(Items listed in a dataset)
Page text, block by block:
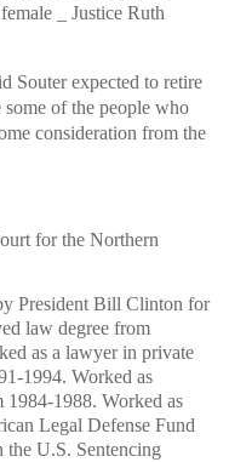
_ Justice Ruth
Souter expected to retire
some of the people who
consideration from the
for the Northern
President Bill Clinton for
law degree from
as a lawyer in private
1994. Worked as
1984-1988. Worked as
Legal Defense Fund
the U.S. Sentencing
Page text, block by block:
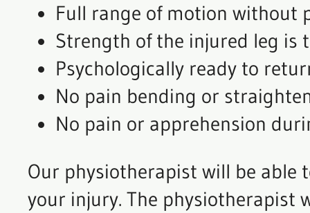
Full range of motion without
Strength of the injured leg is
Psychologically ready to
No pain bending or
No pain or apprehension
Our physiotherapist will be able
your injury. The physiotherapist
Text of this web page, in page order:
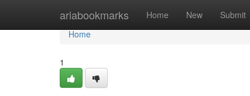
ariabookmarks Home New Submit
Home
Home
1
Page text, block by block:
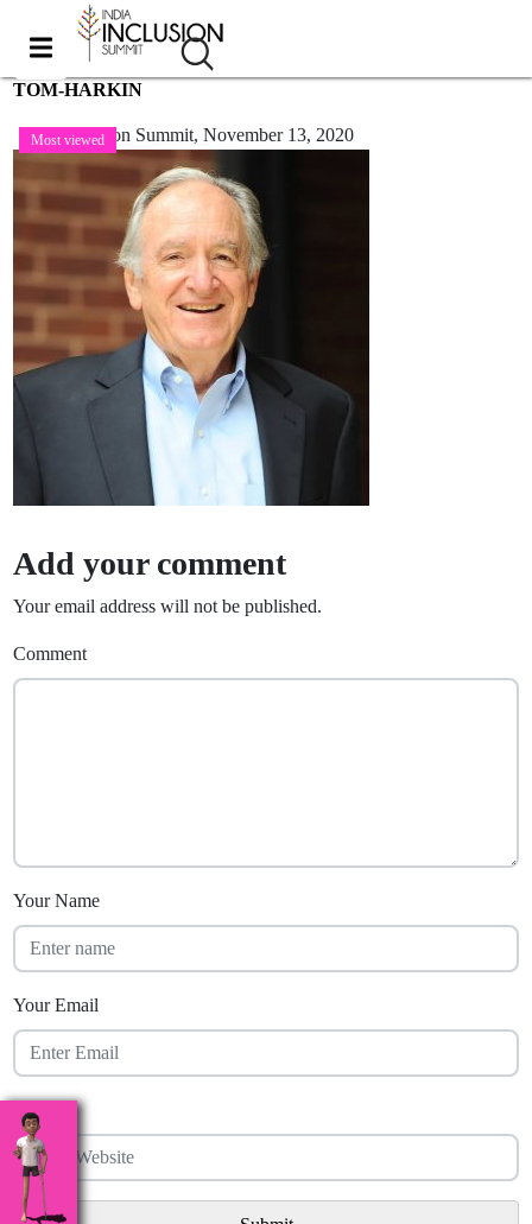
TOM-HARKIN
Most viewed
India Inclusion Summit,November 13, 2020
Add your comment
Your email address will not be published.
Comment
Your Name
Your Email
Website
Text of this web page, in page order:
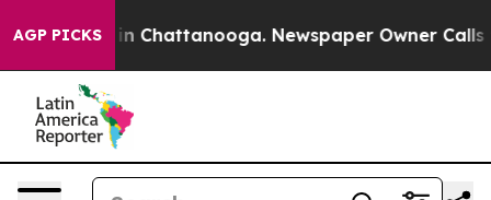
AGP PICKS
Chaos in Chattanooga. Newspaper Owner Calls
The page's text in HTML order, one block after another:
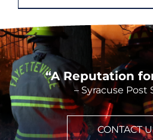
“A Reputation
– Syracuse Post
CONTACT
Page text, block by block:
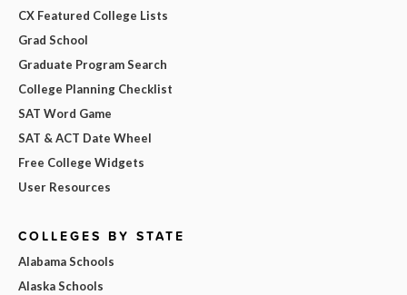
CX Featured College Lists
Grad School
Graduate Program Search
College Planning Checklist
SAT Word Game
SAT & ACT Date Wheel
Free College Widgets
User Resources
COLLEGES BY STATE
Alabama Schools
Alaska Schools
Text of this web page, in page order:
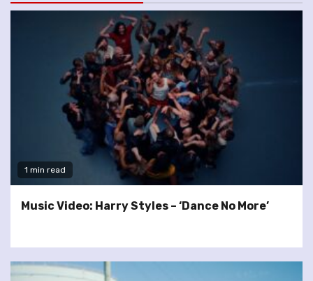
1 min read
Music Video: Harry Styles – ‘Dance No More’

§ **WHAT NEEDS TO BE DONE**: Return the records above exactly as written. Do not include their images.

§ **ANSWER AREA**:
Page text, block by block:
_ Justice Ruth
Souter expected to retire
some of the people who
consideration from the
for the Northern
President Bill Clinton for
law degree from
as a lawyer in private
1994. Worked as
1984-1988. Worked as
Legal Defense Fund
the U.S. Sentencing
Page text, block by block:
Full range of motion without
Strength of the injured leg is
Psychologically ready to
No pain bending or
No pain or apprehension
Our physiotherapist will be able
your injury. The physiotherapist
Text of this web page, in page order:
ariabookmarks Home New Submit
Home
Home
1
Page text, block by block:
TOM-HARKIN
Most viewed
India Inclusion Summit,November 13, 2020
Add your comment
Your email address will not be published.
Comment
Your Name
Your Email
Website
Text of this web page, in page order:
AGP PICKS
Chaos in Chattanooga. Newspaper Owner Calls
The page's text in HTML order, one block after another:
“A Reputation
– Syracuse Post
CONTACT
Page text, block by block:
CX Featured College Lists
Grad School
Graduate Program Search
College Planning Checklist
SAT Word Game
SAT & ACT Date Wheel
Free College Widgets
User Resources
COLLEGES BY STATE
Alabama Schools
Alaska Schools
Text of this web page, in page order:
1 min read
Music Video: Harry Styles – ‘Dance No More’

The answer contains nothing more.